FREE WHITEWATER

The Tech Park Board and a Waste Digester

Bad leaders and ideas often go in only one direction: from bad to worse. One sees the truth of that in the agenda for today’s Tech Park Board meeting:

13. ADJOURNMENT to Closed Session, TO RECONVENE APPROXIMATELY 45 MINUTES AFTER ADJOURNMENT TO CLOSED SESSION, per Wisconsin Statutes 19.85(1)(e) “Deliberating or negotiating the purchasing of public properties, the investing of public funds, or conducting other specified public business, whenever competitive or bargaining reasons require a closed session.” and pursuant to Chapter 19.85(1)(c) for “considering employment, promotion, compensation or performance evaluation data of any public employee over which the governmental body has jurisdiction or exercises responsibility.”
Items to be Discussed: 1) Innovation Center Director performance; 2) Update on negotiations with Green Energy Holdings, LLC, for locating a facility in the city of Whitewater; 3) Discuss entering into a vacant land listing contract with MLG Commercial, LLC, for the sale of Whitewater University Technology Park property; 4) Discussion of Prospective Clients

(Emphasis added.)

I’m not a bit surprised. The few men inside this city who have secretively hawked this scheme to haul filth and waste from Chicago, Madison, and Milwaukee to Whitewater will not soon relent.

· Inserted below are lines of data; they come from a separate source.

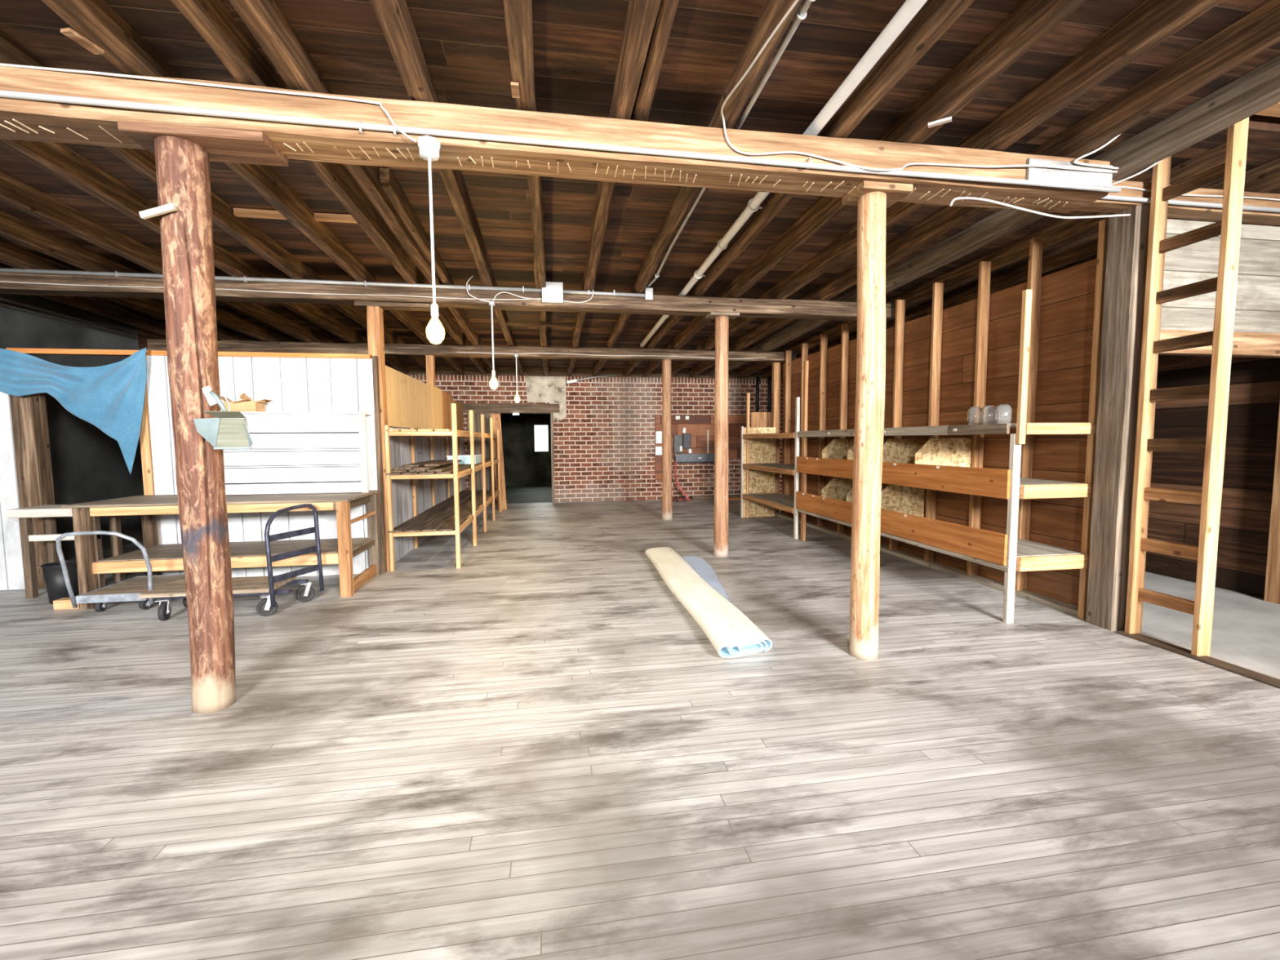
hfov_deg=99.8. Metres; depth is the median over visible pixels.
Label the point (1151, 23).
joist
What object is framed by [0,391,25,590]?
wall
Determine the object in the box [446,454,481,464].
box
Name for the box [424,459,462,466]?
plank
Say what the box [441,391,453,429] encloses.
panel
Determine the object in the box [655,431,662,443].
paper notice
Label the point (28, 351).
trim
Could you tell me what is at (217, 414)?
hood
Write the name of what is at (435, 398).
panel
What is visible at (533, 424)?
window
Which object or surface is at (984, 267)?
stud
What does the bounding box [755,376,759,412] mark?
pipe
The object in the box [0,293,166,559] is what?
wall
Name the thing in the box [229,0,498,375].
joist
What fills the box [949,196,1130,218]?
cable
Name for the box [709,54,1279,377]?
joist
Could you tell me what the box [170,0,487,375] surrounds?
joist
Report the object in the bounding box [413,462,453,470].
plank
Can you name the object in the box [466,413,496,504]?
trim
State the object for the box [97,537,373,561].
shelf
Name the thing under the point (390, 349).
timber beam
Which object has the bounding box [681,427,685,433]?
outlet box
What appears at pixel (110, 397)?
tarp
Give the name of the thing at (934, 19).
joist
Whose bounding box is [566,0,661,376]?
joist
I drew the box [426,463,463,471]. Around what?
plank
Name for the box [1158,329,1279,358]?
trim
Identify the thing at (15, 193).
joist
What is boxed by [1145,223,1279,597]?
wall
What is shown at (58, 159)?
joist
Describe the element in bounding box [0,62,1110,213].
timber beam
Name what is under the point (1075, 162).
cable
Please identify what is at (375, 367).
trim
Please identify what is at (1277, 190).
joist
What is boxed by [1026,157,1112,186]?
plate
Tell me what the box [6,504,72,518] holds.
plank
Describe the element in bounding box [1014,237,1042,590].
stud
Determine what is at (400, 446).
wall
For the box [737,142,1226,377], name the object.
joist
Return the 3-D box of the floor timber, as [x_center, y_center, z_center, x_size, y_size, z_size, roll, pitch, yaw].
[2.697,0.463,13.521,1.200,0.052,0.103,-1,4,-9]
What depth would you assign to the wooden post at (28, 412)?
5.56 m
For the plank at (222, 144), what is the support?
on the log post at (182, 166)
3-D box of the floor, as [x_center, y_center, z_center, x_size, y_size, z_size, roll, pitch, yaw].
[-1.128,0.980,7.760,12.800,0.080,21.500,-1,4,-9]
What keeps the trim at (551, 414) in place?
attached to the wall at (604, 445)
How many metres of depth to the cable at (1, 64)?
2.73 m
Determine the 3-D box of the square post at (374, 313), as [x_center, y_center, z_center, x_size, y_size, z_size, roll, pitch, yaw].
[-3.001,-0.449,6.229,0.136,3.020,0.154,-1,4,-9]
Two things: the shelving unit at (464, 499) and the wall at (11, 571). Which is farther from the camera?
the shelving unit at (464, 499)
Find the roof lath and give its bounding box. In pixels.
[233,208,356,222]
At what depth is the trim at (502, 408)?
12.82 m
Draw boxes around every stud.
[771,362,781,515]
[783,350,791,515]
[799,342,808,520]
[817,334,827,526]
[837,324,848,533]
[888,299,905,550]
[924,282,943,561]
[967,261,991,575]
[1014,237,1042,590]
[1077,219,1107,618]
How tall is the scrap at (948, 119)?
0.015 m
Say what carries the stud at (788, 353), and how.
attached to the wooden wall at (1067, 303)
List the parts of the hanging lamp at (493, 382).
cord, bulb
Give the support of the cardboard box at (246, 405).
on the panel at (291, 452)
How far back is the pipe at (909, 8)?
2.98 m
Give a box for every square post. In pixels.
[366,306,390,571]
[425,355,435,386]
[1085,204,1150,631]
[1263,400,1279,604]
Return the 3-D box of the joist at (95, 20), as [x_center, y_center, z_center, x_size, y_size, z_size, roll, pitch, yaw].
[-2.858,-2.212,4.591,0.137,0.673,16.270,-1,4,-9]
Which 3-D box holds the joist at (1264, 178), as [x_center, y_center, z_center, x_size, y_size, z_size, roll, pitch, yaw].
[4.451,-2.349,5.766,0.128,0.673,16.270,-1,4,-9]
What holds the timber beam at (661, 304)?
attached to the wall at (88, 464)
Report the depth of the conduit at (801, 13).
2.91 m
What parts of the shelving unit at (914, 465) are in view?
post, rail, shelf, post, post, shelf, shelf, rail, rail, rail
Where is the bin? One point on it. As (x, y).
(56, 588)
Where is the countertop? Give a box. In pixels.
[61,490,378,508]
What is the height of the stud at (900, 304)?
3.208 m
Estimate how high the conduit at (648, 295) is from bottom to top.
0.140 m
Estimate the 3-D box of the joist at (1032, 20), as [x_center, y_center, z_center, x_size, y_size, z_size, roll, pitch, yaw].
[1.409,-2.292,5.277,0.146,0.673,16.270,-1,4,-9]
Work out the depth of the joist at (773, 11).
3.01 m
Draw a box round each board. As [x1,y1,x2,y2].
[691,494,740,500]
[1254,102,1279,117]
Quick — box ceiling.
[0,0,1279,370]
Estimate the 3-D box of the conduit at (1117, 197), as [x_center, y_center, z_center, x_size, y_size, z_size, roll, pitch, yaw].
[4.458,-2.049,4.042,2.640,0.030,0.031,-1,4,-9]
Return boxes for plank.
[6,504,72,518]
[117,120,288,166]
[354,301,431,311]
[391,469,409,472]
[393,465,424,469]
[401,459,445,466]
[408,466,442,471]
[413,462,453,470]
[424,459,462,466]
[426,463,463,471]
[490,413,506,510]
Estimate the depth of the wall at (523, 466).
18.08 m
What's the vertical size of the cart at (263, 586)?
0.937 m
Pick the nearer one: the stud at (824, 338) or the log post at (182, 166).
the log post at (182, 166)
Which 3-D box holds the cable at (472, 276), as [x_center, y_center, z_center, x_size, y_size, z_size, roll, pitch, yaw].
[-1.838,-2.170,6.115,0.257,0.276,0.046,-2,5,-24]
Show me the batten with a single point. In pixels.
(508, 323)
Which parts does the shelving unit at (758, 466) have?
post, post, panel, rail, rail, rail, post
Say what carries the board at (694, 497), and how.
on the floor
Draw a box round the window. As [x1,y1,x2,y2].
[533,424,549,452]
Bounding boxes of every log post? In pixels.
[154,135,235,714]
[662,359,672,519]
[713,315,728,557]
[849,191,886,660]
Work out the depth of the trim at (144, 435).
5.72 m
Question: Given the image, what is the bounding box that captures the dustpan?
[193,386,253,448]
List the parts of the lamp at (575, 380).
rod
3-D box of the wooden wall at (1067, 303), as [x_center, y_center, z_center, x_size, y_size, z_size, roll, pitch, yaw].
[3.319,-0.560,7.490,0.030,2.970,6.330,-1,4,-9]
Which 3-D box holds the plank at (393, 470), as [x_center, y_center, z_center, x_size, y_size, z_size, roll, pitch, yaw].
[-2.989,-0.170,7.227,0.206,0.024,1.890,-1,4,-9]
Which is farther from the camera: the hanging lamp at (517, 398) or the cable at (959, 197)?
the hanging lamp at (517, 398)
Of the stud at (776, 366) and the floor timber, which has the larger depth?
the floor timber
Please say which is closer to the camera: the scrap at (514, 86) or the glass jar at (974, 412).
the scrap at (514, 86)
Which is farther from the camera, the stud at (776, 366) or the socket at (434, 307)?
the stud at (776, 366)
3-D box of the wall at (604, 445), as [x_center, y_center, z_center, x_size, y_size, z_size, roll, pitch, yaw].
[-2.045,-0.988,13.238,12.800,3.050,0.358,-1,4,-9]
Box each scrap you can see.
[60,27,104,54]
[138,203,177,219]
[511,81,519,97]
[928,115,951,128]
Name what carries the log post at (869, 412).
on the floor
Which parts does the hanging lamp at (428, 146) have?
cord, bulb
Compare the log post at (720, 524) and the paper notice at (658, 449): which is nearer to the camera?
the log post at (720, 524)
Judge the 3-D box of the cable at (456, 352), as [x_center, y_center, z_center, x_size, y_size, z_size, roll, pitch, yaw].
[-0.385,-2.237,9.696,5.601,0.052,0.017,-1,4,-9]
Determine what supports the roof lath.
attached to the ceiling
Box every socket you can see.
[431,302,439,317]
[491,369,495,376]
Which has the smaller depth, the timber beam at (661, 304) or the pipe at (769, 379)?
the timber beam at (661, 304)
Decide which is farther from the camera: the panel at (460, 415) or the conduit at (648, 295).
the panel at (460, 415)
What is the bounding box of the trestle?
[18,515,124,598]
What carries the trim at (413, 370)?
on the wall at (604, 445)
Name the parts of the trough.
lid, foot rail
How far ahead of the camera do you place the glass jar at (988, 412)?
4.83 m
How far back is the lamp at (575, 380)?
12.93 m
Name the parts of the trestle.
leg, leg, rail, leg, leg
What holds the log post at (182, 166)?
on the floor
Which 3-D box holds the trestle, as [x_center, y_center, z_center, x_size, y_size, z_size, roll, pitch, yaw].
[-5.702,0.743,5.432,0.640,0.797,0.310,-1,4,-9]
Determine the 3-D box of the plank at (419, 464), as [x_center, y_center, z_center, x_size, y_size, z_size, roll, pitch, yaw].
[-2.902,-0.229,7.308,0.206,0.026,1.650,-1,4,-9]
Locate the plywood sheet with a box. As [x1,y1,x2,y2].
[751,412,771,427]
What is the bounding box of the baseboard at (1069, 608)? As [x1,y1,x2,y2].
[775,512,1086,618]
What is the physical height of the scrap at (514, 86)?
0.018 m
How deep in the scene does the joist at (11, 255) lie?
5.79 m
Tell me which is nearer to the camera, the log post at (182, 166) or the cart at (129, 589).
the log post at (182, 166)
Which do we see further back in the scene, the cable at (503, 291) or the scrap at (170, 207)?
the cable at (503, 291)
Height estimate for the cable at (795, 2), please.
0.254 m
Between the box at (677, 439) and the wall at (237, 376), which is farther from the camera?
the box at (677, 439)
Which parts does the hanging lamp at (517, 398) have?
cord, bulb
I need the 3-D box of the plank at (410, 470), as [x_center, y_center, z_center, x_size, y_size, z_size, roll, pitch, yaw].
[-2.788,-0.177,7.305,0.184,0.025,1.900,-1,4,-9]
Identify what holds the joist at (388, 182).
attached to the joist at (264, 19)
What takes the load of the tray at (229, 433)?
on the dustpan
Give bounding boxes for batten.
[506,321,575,327]
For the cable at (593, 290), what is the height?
0.252 m
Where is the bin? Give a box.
[40,560,79,604]
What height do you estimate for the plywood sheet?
2.051 m
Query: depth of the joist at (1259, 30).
3.21 m
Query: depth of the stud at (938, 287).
6.24 m
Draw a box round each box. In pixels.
[220,392,273,412]
[542,281,563,303]
[673,435,682,453]
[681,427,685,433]
[682,433,691,448]
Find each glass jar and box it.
[967,406,982,424]
[980,404,995,424]
[994,404,1012,423]
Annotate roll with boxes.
[644,546,772,657]
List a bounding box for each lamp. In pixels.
[417,135,444,344]
[488,301,497,389]
[514,354,519,402]
[566,374,615,383]
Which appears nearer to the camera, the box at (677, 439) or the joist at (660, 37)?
the joist at (660, 37)
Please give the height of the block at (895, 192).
0.044 m
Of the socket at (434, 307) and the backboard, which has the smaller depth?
the socket at (434, 307)
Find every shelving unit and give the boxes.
[383,403,502,571]
[740,392,799,538]
[795,289,1096,623]
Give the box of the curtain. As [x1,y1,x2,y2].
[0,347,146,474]
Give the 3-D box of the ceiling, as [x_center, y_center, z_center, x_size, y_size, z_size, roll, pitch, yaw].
[-0.745,-2.652,4.953,13.200,1.108,16.770,-1,4,-9]
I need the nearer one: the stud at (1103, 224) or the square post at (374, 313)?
the stud at (1103, 224)
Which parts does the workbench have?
leg, leg, leg, rail, rail, rail, rail, leg
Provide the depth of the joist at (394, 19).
2.89 m
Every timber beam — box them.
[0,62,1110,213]
[0,271,895,321]
[146,338,795,362]
[1074,180,1279,225]
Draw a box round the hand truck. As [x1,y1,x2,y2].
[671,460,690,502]
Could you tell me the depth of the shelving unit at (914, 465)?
5.00 m
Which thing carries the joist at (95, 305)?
attached to the ceiling
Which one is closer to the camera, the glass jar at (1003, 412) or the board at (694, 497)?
the glass jar at (1003, 412)
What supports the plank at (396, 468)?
on the plank at (393, 470)
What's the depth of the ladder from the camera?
3.68 m
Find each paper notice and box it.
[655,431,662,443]
[655,446,662,454]
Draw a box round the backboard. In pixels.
[654,415,746,479]
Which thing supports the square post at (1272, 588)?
on the floor
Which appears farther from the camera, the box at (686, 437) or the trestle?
the box at (686, 437)
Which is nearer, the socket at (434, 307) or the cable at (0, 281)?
the socket at (434, 307)
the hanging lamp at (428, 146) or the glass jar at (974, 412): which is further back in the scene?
the glass jar at (974, 412)
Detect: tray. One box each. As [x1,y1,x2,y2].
[215,418,249,447]
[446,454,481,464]
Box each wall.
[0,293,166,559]
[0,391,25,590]
[145,355,382,577]
[389,374,782,503]
[389,426,465,562]
[500,413,551,485]
[781,258,1097,606]
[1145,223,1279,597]
[1160,218,1279,333]
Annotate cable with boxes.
[0,62,416,142]
[0,280,541,300]
[456,351,766,359]
[466,275,488,302]
[493,291,542,301]
[563,289,593,302]
[720,0,1117,173]
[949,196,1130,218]
[1073,133,1120,169]
[1111,159,1163,185]
[1111,186,1279,200]
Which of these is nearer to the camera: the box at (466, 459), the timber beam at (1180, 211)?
the timber beam at (1180, 211)
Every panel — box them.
[221,412,371,495]
[385,365,429,429]
[426,383,443,429]
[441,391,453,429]
[453,400,463,431]
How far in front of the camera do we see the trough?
13.50 m
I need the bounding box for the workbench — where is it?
[61,490,381,609]
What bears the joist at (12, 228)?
attached to the ceiling
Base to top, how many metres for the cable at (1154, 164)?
0.266 m
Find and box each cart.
[55,530,184,612]
[137,503,324,621]
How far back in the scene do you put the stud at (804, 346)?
9.51 m
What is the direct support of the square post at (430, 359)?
on the floor
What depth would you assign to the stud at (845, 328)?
8.19 m
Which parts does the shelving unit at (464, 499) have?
wall post, wall post, wall post, wall post, post, wall post, post, rail, rail, rail, post, post, post
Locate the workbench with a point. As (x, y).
(341, 550)
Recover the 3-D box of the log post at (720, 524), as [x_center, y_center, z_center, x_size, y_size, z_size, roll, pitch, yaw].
[1.041,-0.533,6.886,0.190,3.035,0.197,-1,4,-9]
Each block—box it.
[53,597,79,609]
[705,311,739,319]
[842,180,912,207]
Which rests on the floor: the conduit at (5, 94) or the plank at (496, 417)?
the plank at (496, 417)
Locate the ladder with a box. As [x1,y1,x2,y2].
[1124,117,1248,656]
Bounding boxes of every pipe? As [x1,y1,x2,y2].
[640,0,927,346]
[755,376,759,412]
[767,376,771,412]
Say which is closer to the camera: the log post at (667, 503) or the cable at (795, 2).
the cable at (795, 2)
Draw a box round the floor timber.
[728,497,740,500]
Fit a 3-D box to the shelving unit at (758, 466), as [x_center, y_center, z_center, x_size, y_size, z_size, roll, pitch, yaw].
[2.503,-0.389,9.259,0.767,2.380,2.372,-1,4,-9]
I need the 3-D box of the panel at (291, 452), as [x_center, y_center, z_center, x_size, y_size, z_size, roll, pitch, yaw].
[-3.737,-0.290,5.802,1.575,0.863,0.300,-1,4,-9]
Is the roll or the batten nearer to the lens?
the roll
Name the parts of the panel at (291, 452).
post
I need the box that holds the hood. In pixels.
[203,411,245,417]
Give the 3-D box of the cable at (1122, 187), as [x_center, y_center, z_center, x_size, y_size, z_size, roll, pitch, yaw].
[4.405,-2.119,4.044,2.541,0.042,0.012,-1,4,-9]
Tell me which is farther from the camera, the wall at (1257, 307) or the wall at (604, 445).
the wall at (604, 445)
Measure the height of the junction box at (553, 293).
0.230 m
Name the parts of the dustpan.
handle
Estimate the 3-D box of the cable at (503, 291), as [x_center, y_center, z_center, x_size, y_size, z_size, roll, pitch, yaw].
[-1.410,-2.105,6.210,0.556,0.109,0.033,-1,4,-9]
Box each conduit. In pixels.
[0,89,1121,193]
[0,267,653,301]
[0,297,136,338]
[647,0,815,287]
[1100,195,1279,213]
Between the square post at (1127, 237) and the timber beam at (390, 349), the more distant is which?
the timber beam at (390, 349)
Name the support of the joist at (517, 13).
attached to the ceiling
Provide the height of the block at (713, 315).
0.034 m
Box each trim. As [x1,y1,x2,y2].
[6,347,372,359]
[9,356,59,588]
[139,380,155,495]
[372,355,386,573]
[387,365,782,378]
[462,403,559,413]
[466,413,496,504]
[550,413,555,502]
[1116,631,1279,688]
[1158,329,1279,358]
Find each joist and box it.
[0,29,436,374]
[0,138,408,374]
[0,170,333,342]
[0,209,294,342]
[0,240,256,341]
[0,264,165,336]
[41,0,464,374]
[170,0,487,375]
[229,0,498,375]
[369,0,524,375]
[379,167,453,284]
[502,0,548,376]
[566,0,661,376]
[591,0,801,376]
[623,0,974,377]
[630,0,679,121]
[642,0,1086,377]
[671,0,1222,376]
[688,0,1279,377]
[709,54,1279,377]
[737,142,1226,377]
[761,158,1279,378]
[1013,187,1279,286]
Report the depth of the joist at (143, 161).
4.66 m
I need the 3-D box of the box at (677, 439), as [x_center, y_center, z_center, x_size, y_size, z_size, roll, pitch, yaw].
[0.943,-0.900,13.470,0.210,0.440,0.126,-1,4,-9]
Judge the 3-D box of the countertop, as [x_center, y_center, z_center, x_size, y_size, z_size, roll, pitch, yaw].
[-4.053,0.185,5.450,2.380,0.028,0.943,-1,4,-9]
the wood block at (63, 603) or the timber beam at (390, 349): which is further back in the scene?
the timber beam at (390, 349)
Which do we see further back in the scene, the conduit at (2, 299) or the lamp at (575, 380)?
the lamp at (575, 380)
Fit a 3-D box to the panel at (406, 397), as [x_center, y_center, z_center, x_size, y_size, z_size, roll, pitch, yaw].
[-3.182,-1.072,7.359,0.017,0.720,2.540,-1,4,-9]
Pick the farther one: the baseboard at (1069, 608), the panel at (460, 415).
the panel at (460, 415)
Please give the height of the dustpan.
0.330 m
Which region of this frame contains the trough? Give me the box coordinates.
[675,453,714,463]
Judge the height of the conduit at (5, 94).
0.090 m
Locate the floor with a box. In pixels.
[0,484,1279,959]
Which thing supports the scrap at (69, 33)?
attached to the joist at (95, 20)
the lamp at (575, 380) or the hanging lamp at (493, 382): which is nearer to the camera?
the hanging lamp at (493, 382)
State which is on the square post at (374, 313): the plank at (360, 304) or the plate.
the plank at (360, 304)
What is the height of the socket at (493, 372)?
0.075 m

It’s for that reason, after all, that I created a category dedicated to the particular proposal, and a second category on waste digesters.

The series I ran on waste digesters was by design an introductory series (“Introduction to Waste Digesters:…”). That series anticipated a far longer and more detailed review of this program, through published posts, informal requests for information, requests for information under the law, and a defense of those requests and other claims at law. One has every reason to see this through, day in, day out.

A vast commercial waste digester is worse than an ill-considered idea: it’s utterly wrong for municipal finances, for Whitewater’s environment, for her economy, and it’s an affront to open and responsible government. Claims on behalf of the idea are empty lies, worse than ordinary lies in they’re transparently false, self-contradictory, and absurd. They’re destructive of the beauty and health of our small city.

I’ve a few questions, too, for the Tech Park Board, and officials in the City of Whitewater and the University.

1. What’s Green Energy Holdings, LLC? For goodness’ sake, why can’t you even get right the corporate form of the Wisconsin entity with whom you’re dealing? One knows that the same outside men behind this venture in Maribel and other places have a habit of using multiple business names, but then refusing to give their true business name to the press, or to citizens, even during public meetings.

What is the business name and form for a possible Whitewater deal? It’s not Green Energy Holdings, LLC, for goodness’ sake (unless they’ve started using multiple names now in Whitewater as they have elsewhere).

Follow up question, along this line: Why would you make a deal with no sound information, no proper assessment, and under those circumstances with a so-called partner that’s met with opposition and scorn wherever it has tried to locate?

2. Reliance on a Public Official Heading Out the Door. All Whitewater knows that former City Manager Brunner kept this deal under the radar, in closed sessions, and only sprang it on the public as he was heading out the door. I’ve written as much, and the reason is obvious: the more people learn about this plan, the more than they see it’s all loss and no gain to the community.

But Whitewater isn’t the only city in Wisconsin where a municipal leader quickly sprang this idea on his community before heading out the door. The same thing was tried in Stanley, Wisconsin.

Same interests behind the deal, same approach: have a leader flack the proposal as fast as possible just as he heads out the door.

I’m sure it’s just an amazing coincidence, but it’s odd, isn’t it? I’ve no idea why it would be.

In Brunner’s case, he’s no longer in city office, but he’s still on the Tech Park Board (as a citizen rep!), and in public office in the county. (See, along these lines, About ‘Citizen’ Reps on Commissions.)

Doubt not that a few people on this town will try whatever they can to bring the largest waste, filth, and scum-hauling scheme Whitewater has ever seen to this city for their own foolish and selfish reasons.